> _TASK TO CARRY OUT_:
Skip any image you find and restate the rest of the data word for word.

=== Section Start ===

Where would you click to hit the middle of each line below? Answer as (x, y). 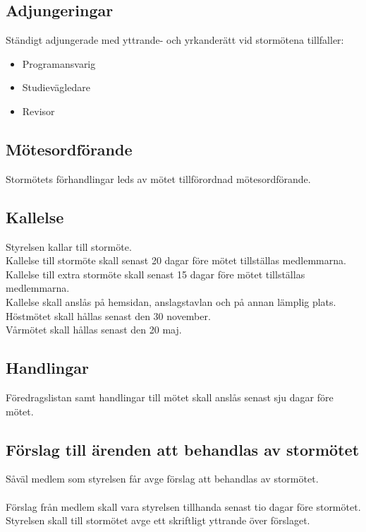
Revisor (38, 111)
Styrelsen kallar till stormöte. (69, 246)
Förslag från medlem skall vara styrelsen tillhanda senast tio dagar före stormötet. (183, 506)
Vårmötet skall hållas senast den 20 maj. (94, 330)
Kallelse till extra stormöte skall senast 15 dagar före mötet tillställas (155, 274)
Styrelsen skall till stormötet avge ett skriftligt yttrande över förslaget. (158, 520)
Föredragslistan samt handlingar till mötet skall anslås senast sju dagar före (170, 397)
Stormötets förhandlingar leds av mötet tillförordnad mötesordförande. (158, 178)
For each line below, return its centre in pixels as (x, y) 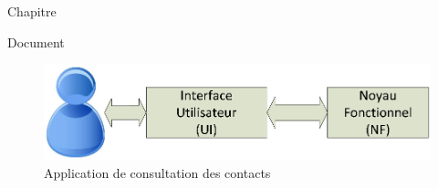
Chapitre (32, 11)
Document (36, 42)
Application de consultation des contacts (157, 173)

=== Section End ===

> _YOUR SOLUTION_:
Where would you click to hit the middle of each line below? Answer as (x, y). 
Revisor (38, 111)
Styrelsen kallar till stormöte. (69, 246)
Förslag från medlem skall vara styrelsen tillhanda senast tio dagar före stormötet. (183, 506)
Vårmötet skall hållas senast den 20 maj. (94, 330)
Kallelse till extra stormöte skall senast 15 dagar före mötet tillställas (155, 274)
Styrelsen skall till stormötet avge ett skriftligt yttrande över förslaget. (158, 520)
Föredragslistan samt handlingar till mötet skall anslås senast sju dagar före (170, 397)
Stormötets förhandlingar leds av mötet tillförordnad mötesordförande. (158, 178)
For each line below, return its centre in pixels as (x, y) 
Chapitre (32, 11)
Document (36, 42)
Application de consultation des contacts (157, 173)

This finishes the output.